Assignment:
Please give the number of lines in the records below where the word "Ideal" occurs, and nothing else.

----- Extracted information -----

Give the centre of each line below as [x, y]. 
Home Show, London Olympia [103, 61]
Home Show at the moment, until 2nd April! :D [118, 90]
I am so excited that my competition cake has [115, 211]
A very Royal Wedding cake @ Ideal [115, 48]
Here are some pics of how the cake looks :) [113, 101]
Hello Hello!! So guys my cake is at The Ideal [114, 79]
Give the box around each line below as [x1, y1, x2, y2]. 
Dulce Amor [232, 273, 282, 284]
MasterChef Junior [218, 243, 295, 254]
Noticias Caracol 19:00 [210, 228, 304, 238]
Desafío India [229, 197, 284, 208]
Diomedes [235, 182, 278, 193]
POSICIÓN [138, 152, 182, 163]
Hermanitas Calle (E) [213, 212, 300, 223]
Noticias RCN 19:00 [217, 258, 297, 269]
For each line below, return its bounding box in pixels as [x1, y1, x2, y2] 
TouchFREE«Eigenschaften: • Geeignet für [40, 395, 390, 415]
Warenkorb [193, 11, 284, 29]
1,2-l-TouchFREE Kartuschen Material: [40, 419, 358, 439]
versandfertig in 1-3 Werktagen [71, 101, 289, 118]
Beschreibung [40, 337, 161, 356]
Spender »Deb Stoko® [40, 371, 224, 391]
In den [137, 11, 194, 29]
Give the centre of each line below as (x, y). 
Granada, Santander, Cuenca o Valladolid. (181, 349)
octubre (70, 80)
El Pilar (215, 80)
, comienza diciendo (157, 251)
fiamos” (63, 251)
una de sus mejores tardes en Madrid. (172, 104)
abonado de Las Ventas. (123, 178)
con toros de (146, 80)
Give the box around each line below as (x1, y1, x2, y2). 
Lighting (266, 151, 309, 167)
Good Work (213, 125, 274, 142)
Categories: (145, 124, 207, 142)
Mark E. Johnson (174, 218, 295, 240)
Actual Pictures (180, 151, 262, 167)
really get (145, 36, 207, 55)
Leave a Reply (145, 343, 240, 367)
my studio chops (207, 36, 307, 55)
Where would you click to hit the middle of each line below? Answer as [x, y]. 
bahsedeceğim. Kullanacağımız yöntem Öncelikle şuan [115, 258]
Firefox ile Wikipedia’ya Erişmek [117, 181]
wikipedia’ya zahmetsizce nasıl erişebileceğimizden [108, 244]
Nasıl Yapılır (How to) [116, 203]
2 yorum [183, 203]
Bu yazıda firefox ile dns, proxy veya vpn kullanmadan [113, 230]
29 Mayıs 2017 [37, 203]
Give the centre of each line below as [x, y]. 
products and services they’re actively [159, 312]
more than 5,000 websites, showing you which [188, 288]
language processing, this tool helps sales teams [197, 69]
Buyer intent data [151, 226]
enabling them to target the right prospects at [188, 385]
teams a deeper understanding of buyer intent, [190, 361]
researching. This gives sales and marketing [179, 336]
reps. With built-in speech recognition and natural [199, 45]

-----

Written solution:
2